Jonina’s favourite time to be in Olurfsbudir is winter when the snow has covered the heath and everything is white all the way to the blue mountains. It gets light at eleven o’clock and dark again at four. It is silent, vast and godforsaken – black herds of Iceland horses and the steam rising from the pool, the only things moving. And the light changes from minute to minute, fog, walls of fog, the sun, a sudden view of the mountains, the sky splitting open and drawing shut again with threatening, blue-black clouds, then again fog and no more light at all.

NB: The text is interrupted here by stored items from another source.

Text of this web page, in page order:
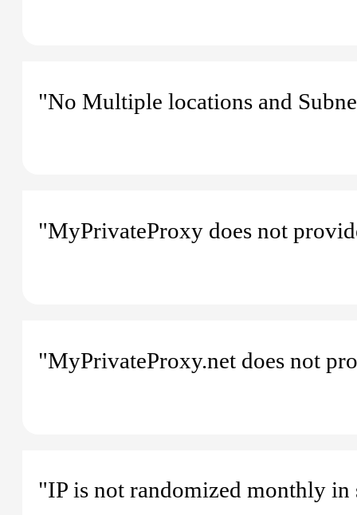
"No Multiple locations and
"MyPrivateProxy does not
"MyPrivateProxy.net does not
"IP is not randomized monthly in
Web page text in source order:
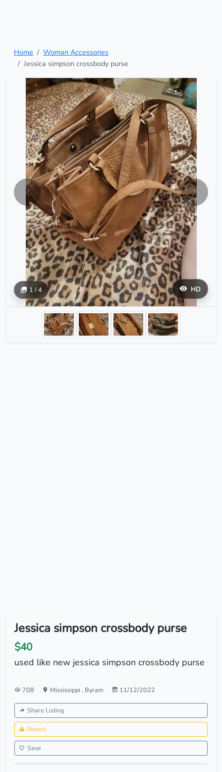
Home
Woman Accessories
Jessica simpson crossbody purse
HD
1 / 4
Jessica simpson crossbody purse
$40
used like new jessica simpson crossbody purse
708 Mississippi , Byram 11/12/2022
Share Listing
Report
Save
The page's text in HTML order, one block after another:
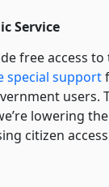
Service
free access
special support
users.
lowering
citizen
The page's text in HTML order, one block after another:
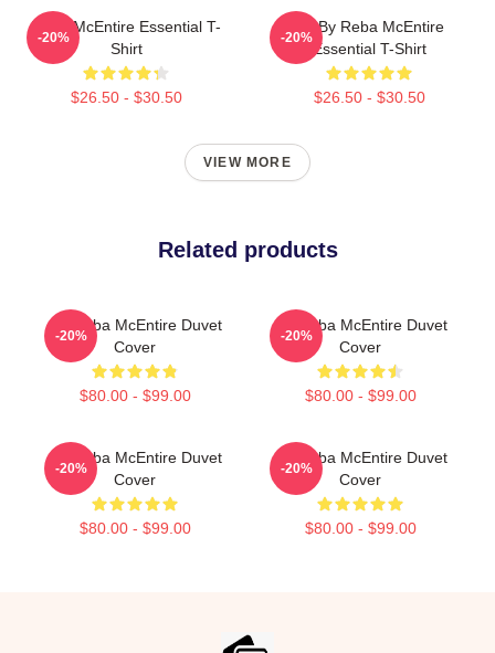
Reba McEntire Essential T-
Shirt
$26.50 - $30.50
-20%
Art By Reba McEntire
Essential T-Shirt
$26.50 - $30.50
-20%
VIEW MORE
Related products
Art Reba McEntire Duvet
Cover
$80.00 - $99.00
-20%
Art Reba McEntire Duvet
Cover
$80.00 - $99.00
-20%
Art Reba McEntire Duvet
Cover
$80.00 - $99.00
-20%
Art Reba McEntire Duvet
Cover
$80.00 - $99.00
-20%
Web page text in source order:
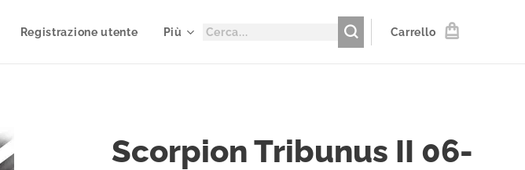
Registrazione utente Più Carrello
Scorpion Tribunus II 06-
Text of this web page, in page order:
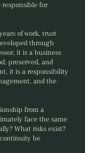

Jonina finds driving to Olurfsbudir soothing; it calms her nerves, her whole body and also her heart. She longs to sit on the sofa by the window in the wooden house, to stare out at the grassy hummocks and not think of anything. Even after all these years she still finds it purifying. She was afraid that Magnus wouldn’t know how to deal with Olurfsbudir when she took him out there for the first time, that he would think it all too monotonous, too quiet, but her fears were unfounded. Magnus enjoyed Olurfsbudir. On his first visit there, he took a small leather suitcase the contents of which Jonina inspected while he was in the bathroom. Three ironed shirts, three pairs of trousers, a perfect travelling case with shoe polish, brushes, polishing cloths, another case just as perfect containing sewing things, and a CD by Nick Cave. Jonina stood before the suitcase staring at its contents, at its touching and disquieting contents; then she snapped it shut again.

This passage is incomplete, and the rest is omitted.